| Records for the task |
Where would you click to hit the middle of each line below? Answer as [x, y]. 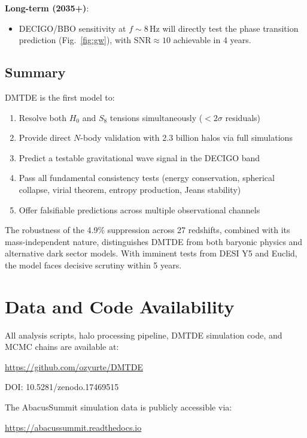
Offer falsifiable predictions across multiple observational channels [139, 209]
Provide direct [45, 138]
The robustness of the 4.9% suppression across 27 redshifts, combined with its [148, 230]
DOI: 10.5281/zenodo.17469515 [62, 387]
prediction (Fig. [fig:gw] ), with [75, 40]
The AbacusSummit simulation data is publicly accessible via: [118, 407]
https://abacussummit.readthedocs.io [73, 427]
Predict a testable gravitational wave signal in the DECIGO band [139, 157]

==

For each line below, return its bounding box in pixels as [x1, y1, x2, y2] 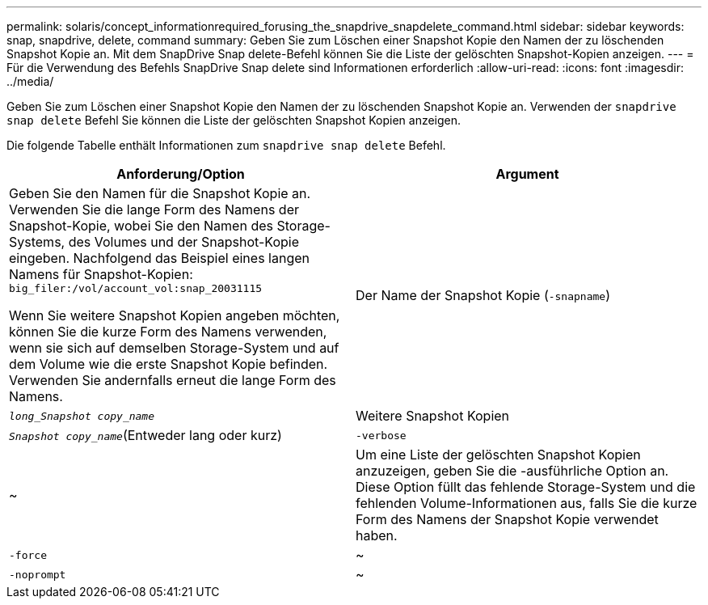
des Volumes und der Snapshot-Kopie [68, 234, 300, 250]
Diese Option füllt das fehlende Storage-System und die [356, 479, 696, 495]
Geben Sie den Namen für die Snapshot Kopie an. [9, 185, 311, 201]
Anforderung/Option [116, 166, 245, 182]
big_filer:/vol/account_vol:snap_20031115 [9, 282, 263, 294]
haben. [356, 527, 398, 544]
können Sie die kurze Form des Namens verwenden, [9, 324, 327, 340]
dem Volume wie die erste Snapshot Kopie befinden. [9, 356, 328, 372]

| Work request |
Beginning with the line containing "prediction (Fig. [fig:gw] ), with [75, 40]" and ending with the line containing "Predict a testable", extract those lines exactly from the listing above, and only those.

| Result below |
prediction (Fig. [fig:gw] ), with [75, 40]
The AbacusSummit simulation data is publicly accessible via: [118, 407]
https://abacussummit.readthedocs.io [73, 427]
Predict a testable gravitational wave signal in the DECIGO band [139, 157]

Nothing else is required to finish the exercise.